Informações pelos e-mails marceloguerra@terapiabiografica.com.br ou antonellaaggio@gmail.com .

As inscrições são limitadas porque trabalharemos com um grupo máximo de 10 pessoas, por isso não deixe para a última hora.

Reservamo-nos o direito de cancelar o workshop se não houver o mínimo de 5 inscritos. Neste caso, devolveremos o sinal. 

Faça sua inscrição online, clicando aqui.

Homeopatia e Florais

Marcelo Guerra

Em 21 de novembro é comemorado o Dia da Homeopatia. Em comemoração à data, resolvemos esclarecer uma dúvida comum: o que a Homeopatia e os Florais têm em comum e o que os difere?

A Medicina Homeopática e a Terapia Floral são semelhantes em um ponto: trabalham com medicamentos energéticos. Esses medicamentos têm a sua ação baseada na energia desprendida durante o processo de preparação, diferente da Medicina Alopática cujos remédios dependem de sua quantidade de matéria para exercer efeito. Apesar dessa semelhança, há muitas diferenças entre essas práticas de tratamento.

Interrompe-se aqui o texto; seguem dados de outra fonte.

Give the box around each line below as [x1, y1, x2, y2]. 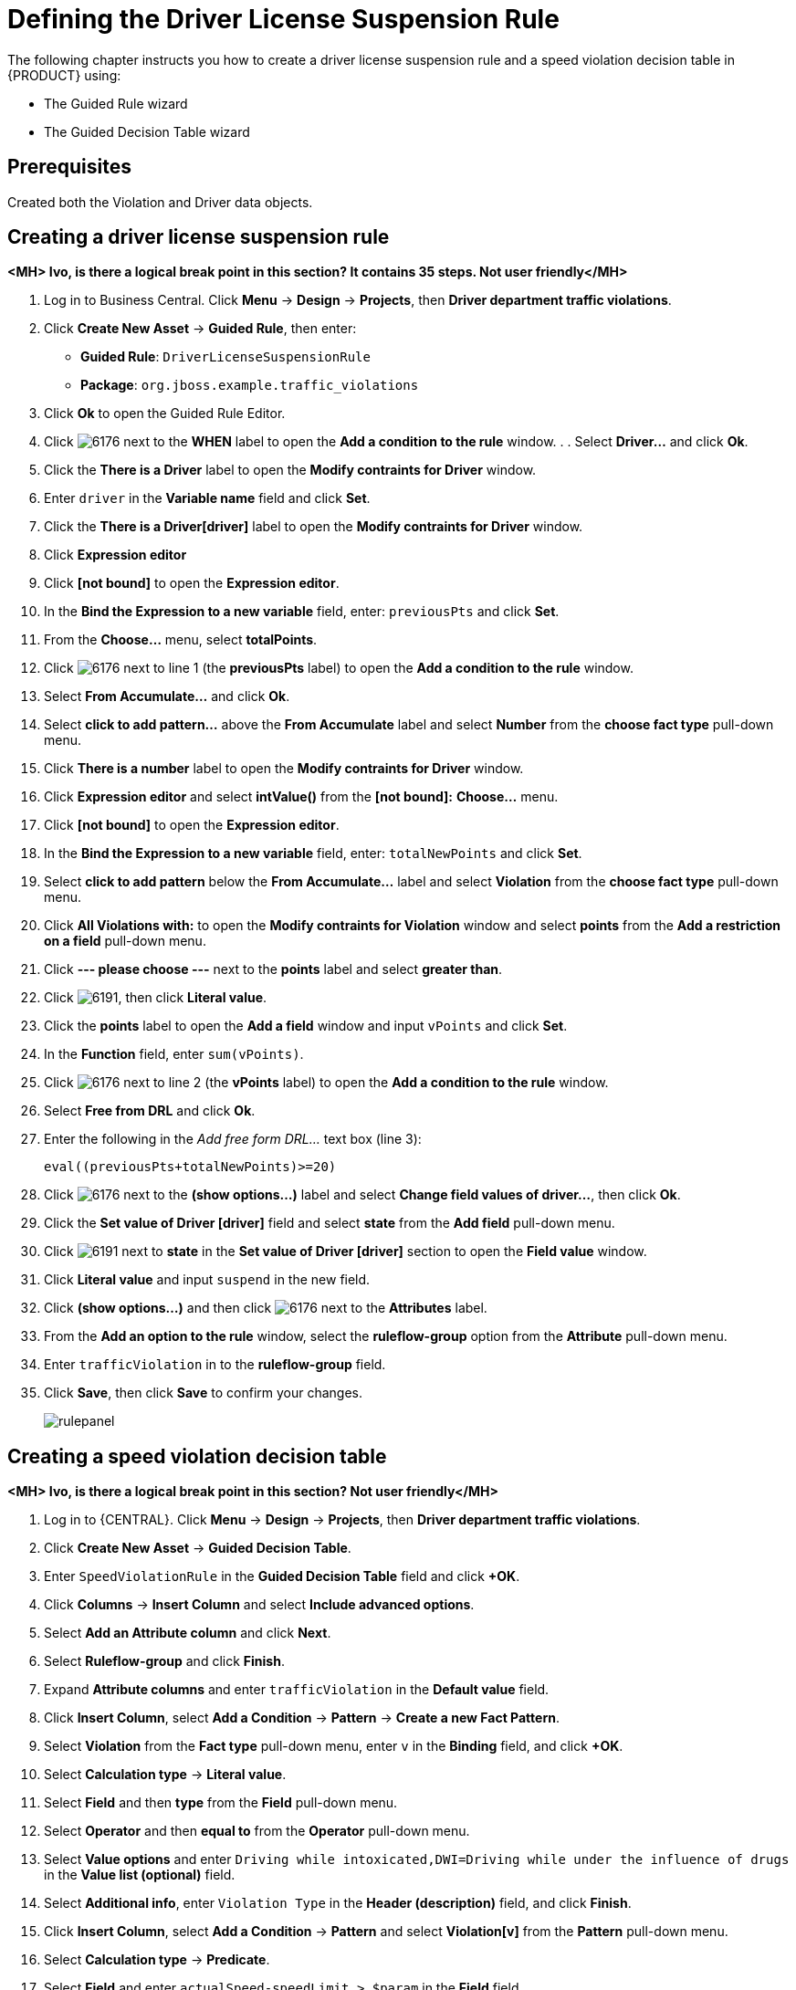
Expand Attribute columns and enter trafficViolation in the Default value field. [44, 1681, 550, 1698]
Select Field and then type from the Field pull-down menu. [44, 1795, 398, 1811]
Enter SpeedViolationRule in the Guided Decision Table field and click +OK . [44, 1568, 520, 1585]
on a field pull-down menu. [44, 933, 206, 949]
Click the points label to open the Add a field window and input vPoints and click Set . [44, 1018, 568, 1034]
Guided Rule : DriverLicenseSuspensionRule [80, 349, 371, 365]
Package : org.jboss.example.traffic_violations [80, 377, 419, 393]
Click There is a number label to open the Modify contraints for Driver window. [44, 760, 524, 777]

A Medicina Homeopática foi fundada pelo médico alemão Samuel Hahnemann no século 18, que descobriu e alicerçou essa nova ciência na Lei da Similitude, em que doenças semelhantes curam doenças semelhantes, pois ele descobriu que determinadas substâncias causavam, quando tomadas, uma doença artificial no doente, que fazia o corpo curar a doença verdadeira.

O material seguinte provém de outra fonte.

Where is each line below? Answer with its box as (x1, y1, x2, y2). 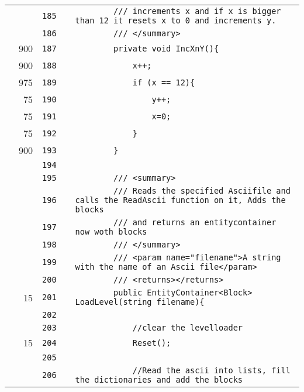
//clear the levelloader (132, 323, 243, 332)
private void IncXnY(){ (113, 43, 219, 53)
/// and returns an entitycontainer (113, 218, 277, 227)
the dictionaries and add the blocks (75, 375, 243, 384)
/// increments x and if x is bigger (113, 6, 281, 16)
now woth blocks (75, 227, 147, 236)
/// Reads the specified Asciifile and (113, 186, 291, 195)
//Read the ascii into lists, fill (132, 366, 291, 375)
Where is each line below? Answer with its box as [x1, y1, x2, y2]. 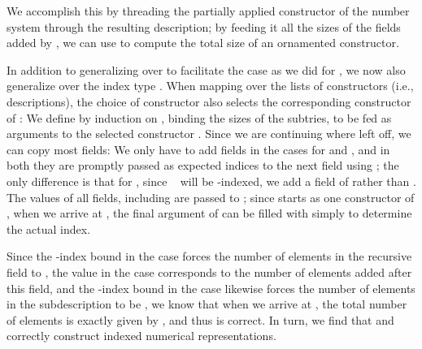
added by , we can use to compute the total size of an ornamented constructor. [7, 34, 399, 51]
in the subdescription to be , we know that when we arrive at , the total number [7, 295, 407, 312]
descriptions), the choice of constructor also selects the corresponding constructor [7, 93, 411, 110]
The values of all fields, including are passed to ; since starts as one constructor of [7, 188, 415, 205]
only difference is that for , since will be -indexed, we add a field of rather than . [7, 172, 416, 189]
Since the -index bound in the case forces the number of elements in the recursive [7, 248, 412, 265]
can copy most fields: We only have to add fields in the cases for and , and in [7, 140, 390, 157]
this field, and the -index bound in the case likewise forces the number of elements [7, 279, 415, 296]

A Terapia Floral foi fundada pelo médico inglês Edward Bach, após uma carreira bem sucedida como médico homeopata. Dentro de um importante hospital homeopático, ele desenvolveu novos medicamentos homeopáticos baseados em bactérias, os Nosódios de Bach. Com o tempo, começou a preparar remédios à base de flores, seguindo a mesma farmacotécnica homeopática. Observava o comportamento das pessoas e percebeu que as flores poderiam ser aliadas no tratamento de tantos sofrimentos psíquicos e emocionais. Mudou-se para uma casa no campo no País de Gales, onde passou a preparar os remédios de flores com uma nova técnica, extraindo as propriedades energéticas delas a partir da exposição aos raios de sol. Nasceram assim os 38 Florais de Bach.

Com o sucesso dos remédios florais no tratamento de tantas pessoas com os mais diversos sofrimentos emocionais, surgiram outros sistemas de remédios florais, como o Californiano, de Minas, do Alasca, da Austrália, de Saint-Germain.

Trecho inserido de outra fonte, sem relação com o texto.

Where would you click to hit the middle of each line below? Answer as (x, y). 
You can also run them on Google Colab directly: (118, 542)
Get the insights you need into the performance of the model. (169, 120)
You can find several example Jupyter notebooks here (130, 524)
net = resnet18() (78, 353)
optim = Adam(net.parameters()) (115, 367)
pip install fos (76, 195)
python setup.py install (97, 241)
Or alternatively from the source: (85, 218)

O objetivo da Terapia Floral é o equilíbrio emocional do paciente. Isso é conseguido focando na personalidade do paciente, em vez de na doença que ele apresenta. A doença é vista como um desequilíbrio entre a missão de vida que portamos no nosso Eu e a nossa prática cotidiana, fruto de nosso Ego, sendo um sinal de alerta para retornarmos ao que é essencial em nossas vidas. As essências florais são agentes que promovem esse reequilíbrio entre o Eu e o Ego, trazendo serenidade para o paciente.

LEI DA SIMILITUDE E LEI DA ASSINATURA

A escolha dos remédios pelo profissional se dá de forma diferente dos homeopáticos, já que eles não passam pela experimentação em pessoas saudáveis, não seguindo portanto a Lei da Similitude, base da Homeopatia. Os remédios florais foram classificados principalmente segundo a Lei da Assinatura, que prevê sua ação de acordo com sua forma e características de vida, comparando-as com os problemas emocionais vividos pelas pessoas. Na Homeopatia tanto os sintomas emocionais quanto os físicos, além das alterações corporais, são fundamentais na proposta terapêutica, enquanto na Terapia Floral os sintomas emocionais constituem o foco para a escolha dos remédios.

A preparação dos remédios homeopáticos segue um padrão técnico de diluição e sucussões repetidas, por meio dos quais são produzidos em diferentes graus de potência. Os remédios florais são preparados pela exposição aos rais solares ou fervura em água mineral, e são encontrados numa mesma potência sempre.

DIFERENTES, MAS COMPLEMENTARES

Os franceses chamam a Homeopatia e a Terapia Floral de “Medicinas Doces”, pela ausência de efeitos adversos que provocam no paciente e pela característica energética de seus remédios, contudo são métodos bem diferentes quanto à forma de preparo de remédios e à forma de prescrição dos mesmos. Essas diferenças, contudo, não impedem a associação de ambas as formas terapêuticas, podendo ser complementares.